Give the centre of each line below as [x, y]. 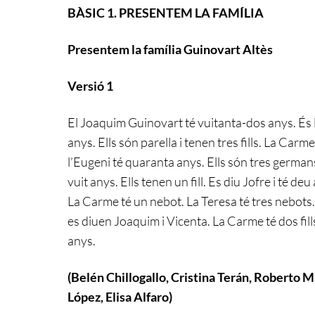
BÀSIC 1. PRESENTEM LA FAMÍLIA [166, 12]
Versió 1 [90, 85]
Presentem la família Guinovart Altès [170, 49]
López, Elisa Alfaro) [120, 296]

— EXERCISE —
Where the data contains images, drop them and print the rest exactly.

— THE COMPLETED TASK —
Give the centre of each line below as [x, y]. 
BÀSIC 1. PRESENTEM LA FAMÍLIA [166, 12]
Versió 1 [90, 85]
Presentem la família Guinovart Altès [170, 49]
López, Elisa Alfaro) [120, 296]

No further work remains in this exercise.